X           = rawData.loc[0].dropna().to_numpy()
Y           = rawData.loc[1].dropna().to_numpy()
n,m         = X.shape[0], Y.shape[0]
A           = np.sort(np.hstack((X, Y)))
ranks       = np.array([1]) + np.where(np.in1d(A, X))

TS          = ranks.sum()
# pVal        = 2 * min(wilcoxon_ranked_sum_pval(n, m, TS), 1 - wilcoxon_ranked_sum_pval(n, m, TS - 1))
pVal        = 100.00

# approximate p value using normal distribution
mu              = 0.5 * n * (n+m+1)
var             = (n*m*(n+m+1)) / 12
runs_prob       = stats.norm(loc = mu, scale = math.sqrt(var))
pVal_approx     = 2 * min(runs_prob.cdf(TS), 1 - runs_prob.cdf(TS))

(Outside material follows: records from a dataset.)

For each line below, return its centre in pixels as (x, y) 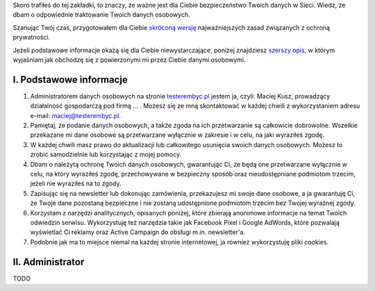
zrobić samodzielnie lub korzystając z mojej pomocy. (106, 155)
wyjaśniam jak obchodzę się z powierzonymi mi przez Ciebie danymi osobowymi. (129, 60)
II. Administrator (49, 261)
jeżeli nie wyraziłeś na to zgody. (76, 183)
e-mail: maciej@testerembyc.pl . (76, 115)
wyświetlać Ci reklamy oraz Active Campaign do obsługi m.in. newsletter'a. (138, 232)
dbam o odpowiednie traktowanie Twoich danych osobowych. (101, 15)
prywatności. (32, 38)
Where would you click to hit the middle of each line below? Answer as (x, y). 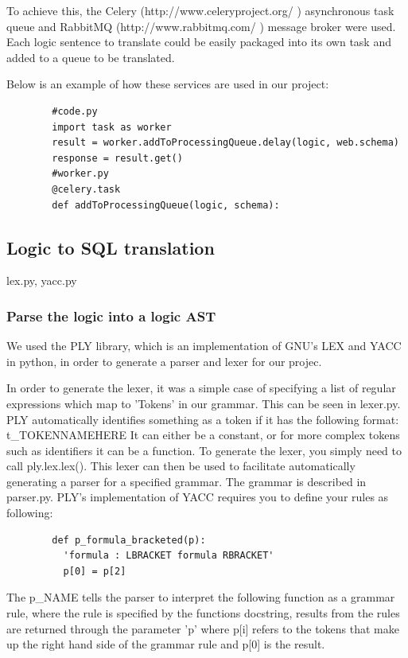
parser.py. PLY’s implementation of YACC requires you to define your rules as (198, 497)
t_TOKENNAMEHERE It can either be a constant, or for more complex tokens (203, 435)
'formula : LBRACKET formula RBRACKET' (169, 556)
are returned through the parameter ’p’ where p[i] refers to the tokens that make (203, 628)
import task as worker (112, 127)
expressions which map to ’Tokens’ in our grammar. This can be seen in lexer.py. (204, 403)
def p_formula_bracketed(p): (129, 540)
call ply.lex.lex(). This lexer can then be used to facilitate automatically (181, 466)
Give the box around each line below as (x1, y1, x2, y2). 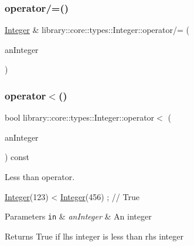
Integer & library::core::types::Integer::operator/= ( (5, 24, 189, 36)
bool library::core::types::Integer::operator (5, 111, 155, 124)
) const (5, 151, 30, 163)
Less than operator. (5, 171, 75, 182)
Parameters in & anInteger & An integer (5, 210, 152, 222)
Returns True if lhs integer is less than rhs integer (5, 230, 183, 242)
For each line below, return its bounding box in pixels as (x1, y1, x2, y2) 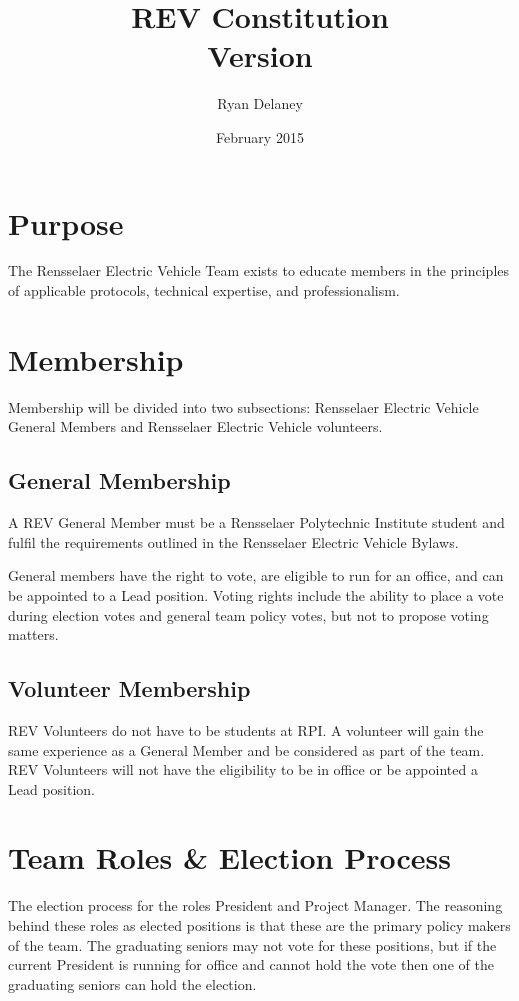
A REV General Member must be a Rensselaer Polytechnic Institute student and (8, 512, 505, 533)
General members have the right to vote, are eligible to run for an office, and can (8, 565, 504, 586)
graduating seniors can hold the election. (8, 973, 257, 994)
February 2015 (216, 126, 304, 147)
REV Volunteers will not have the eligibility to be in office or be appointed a (8, 759, 478, 780)
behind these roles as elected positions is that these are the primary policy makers (8, 915, 511, 935)
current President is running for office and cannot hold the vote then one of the (8, 954, 494, 975)
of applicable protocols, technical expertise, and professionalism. (8, 280, 400, 301)
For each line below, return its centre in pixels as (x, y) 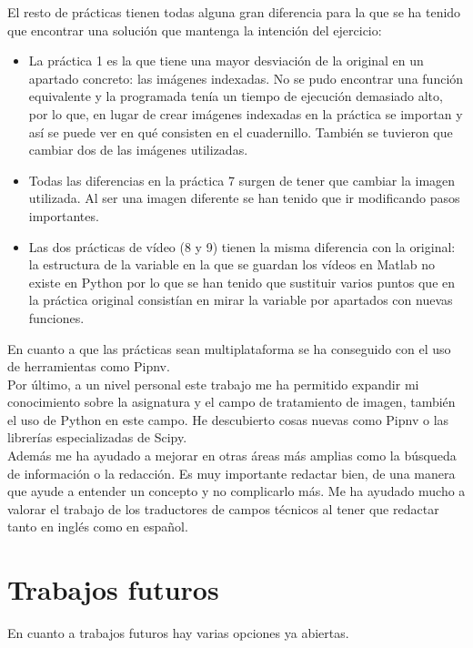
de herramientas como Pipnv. (89, 366)
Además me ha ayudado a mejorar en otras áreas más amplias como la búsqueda (232, 456)
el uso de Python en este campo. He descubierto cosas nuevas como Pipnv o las (228, 419)
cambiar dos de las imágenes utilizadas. (138, 150)
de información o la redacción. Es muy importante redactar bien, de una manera (231, 473)
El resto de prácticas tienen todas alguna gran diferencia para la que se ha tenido (234, 12)
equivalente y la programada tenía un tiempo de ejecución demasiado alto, (236, 96)
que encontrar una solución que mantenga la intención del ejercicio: (195, 30)
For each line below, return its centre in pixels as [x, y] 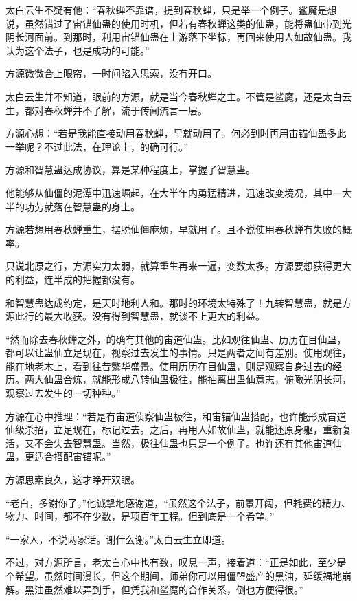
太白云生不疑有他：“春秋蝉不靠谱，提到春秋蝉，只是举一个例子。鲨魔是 [166, 10]
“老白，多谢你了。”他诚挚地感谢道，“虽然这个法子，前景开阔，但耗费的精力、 [178, 502]
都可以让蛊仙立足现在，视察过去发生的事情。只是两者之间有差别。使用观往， [178, 352]
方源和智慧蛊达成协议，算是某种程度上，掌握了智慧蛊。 [130, 170]
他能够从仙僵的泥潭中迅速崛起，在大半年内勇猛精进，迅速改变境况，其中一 [174, 192]
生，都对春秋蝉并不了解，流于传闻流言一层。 [106, 110]
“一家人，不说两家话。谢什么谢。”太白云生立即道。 [118, 539]
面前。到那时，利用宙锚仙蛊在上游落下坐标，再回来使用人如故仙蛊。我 [193, 37]
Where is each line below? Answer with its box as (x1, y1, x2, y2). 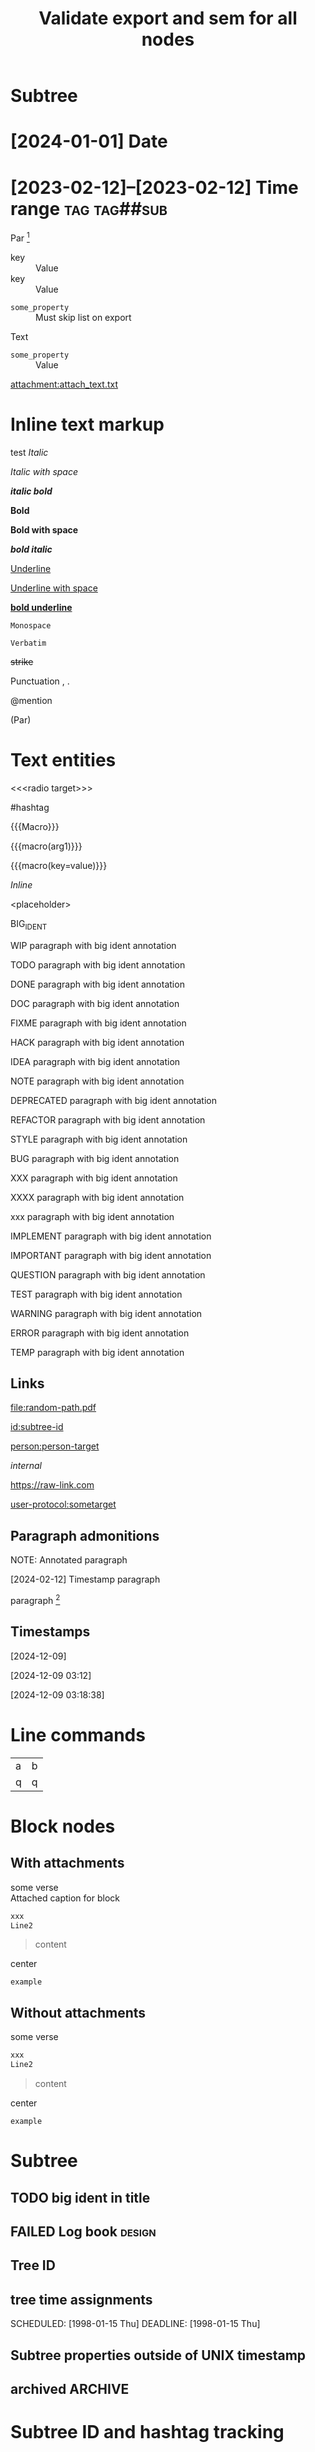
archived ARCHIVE (10, 2380, 130, 2397)
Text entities (10, 749, 117, 772)
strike (10, 655, 34, 667)
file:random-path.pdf (10, 1402, 97, 1414)
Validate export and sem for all (38, 7, 298, 30)
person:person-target (10, 1440, 100, 1452)
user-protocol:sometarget (10, 1498, 117, 1511)
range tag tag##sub (10, 197, 168, 220)
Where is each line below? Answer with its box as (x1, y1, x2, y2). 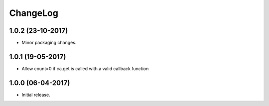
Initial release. (21, 92, 50, 98)
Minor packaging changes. (21, 40, 77, 46)
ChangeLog (9, 7, 58, 18)
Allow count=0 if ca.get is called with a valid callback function (21, 65, 149, 72)
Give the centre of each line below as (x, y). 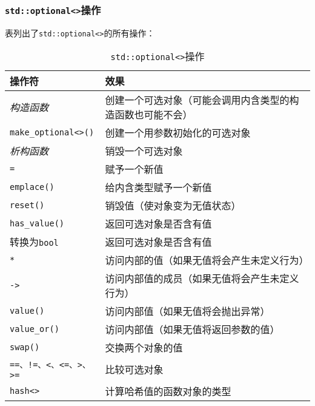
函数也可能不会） (154, 115)
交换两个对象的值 (144, 348)
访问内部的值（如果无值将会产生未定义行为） (207, 260)
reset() (27, 205)
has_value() (37, 224)
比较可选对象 (134, 370)
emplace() (32, 187)
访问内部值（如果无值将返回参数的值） (192, 330)
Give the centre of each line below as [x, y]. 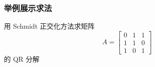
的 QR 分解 [22, 59]
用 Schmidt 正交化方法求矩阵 [49, 26]
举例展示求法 [28, 8]
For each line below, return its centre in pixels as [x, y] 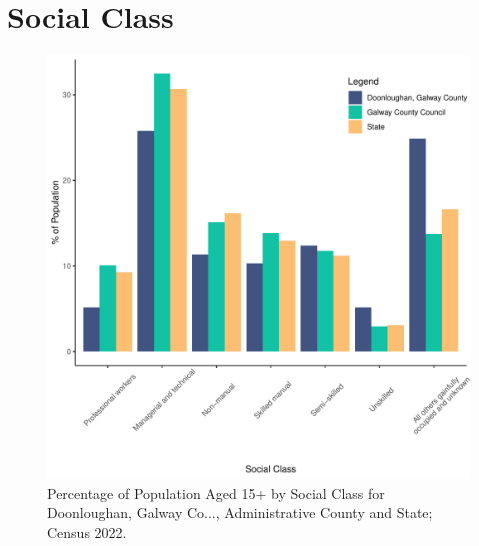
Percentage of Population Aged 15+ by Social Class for [216, 492]
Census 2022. [87, 531]
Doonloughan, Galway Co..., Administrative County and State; [240, 512]
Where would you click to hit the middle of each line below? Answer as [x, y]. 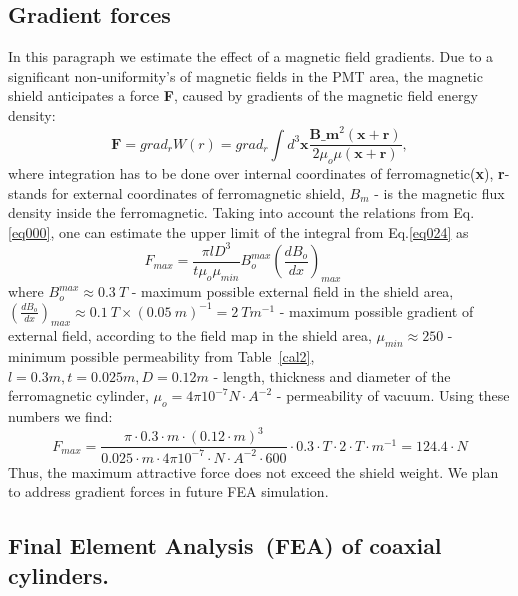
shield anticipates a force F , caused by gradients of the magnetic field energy [243, 95]
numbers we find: [60, 416]
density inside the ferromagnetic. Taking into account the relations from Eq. [241, 212]
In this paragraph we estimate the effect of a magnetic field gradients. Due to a [251, 56]
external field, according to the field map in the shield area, [190, 335]
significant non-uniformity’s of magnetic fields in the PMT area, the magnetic [245, 75]
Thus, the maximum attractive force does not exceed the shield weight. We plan [253, 471]
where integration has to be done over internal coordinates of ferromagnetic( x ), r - [259, 172]

hypo        = 'rejected' if pVal < (0.01 * sig) else 'accepted'

#### output contingency table and summary

In [83]:
outDict     ={'Observations ($n$)'          : '{:d}'.format(n),
              'Comparisons ($m$)'           : '{:d}'.format(m),
            'Test statistic '               : '{:d}'.format(TS),
            '$p$ value \%'                  : '{:.2f}'.format(100 * pVal),
            '$p$ value approx \%'           : '{:.2f}'.format(100 * pVal_approx),
            'Significance ($\\alpha$) \%'   : '{:.2f}'.format(sig),
            'null hypothesis ($H_0$)'       : hypo
            }
dfb = pd.DataFrame.from_dict(outDict, orient='index', columns = ['Value'])

s4          = dfb.to_latex(escape=False, column_format='@{}lr@{}')
s4          = s4.replace('{} &     Value', '\multicolumn{2}{c}{\\texttt{Wilcoxon Rank Sum Test}}')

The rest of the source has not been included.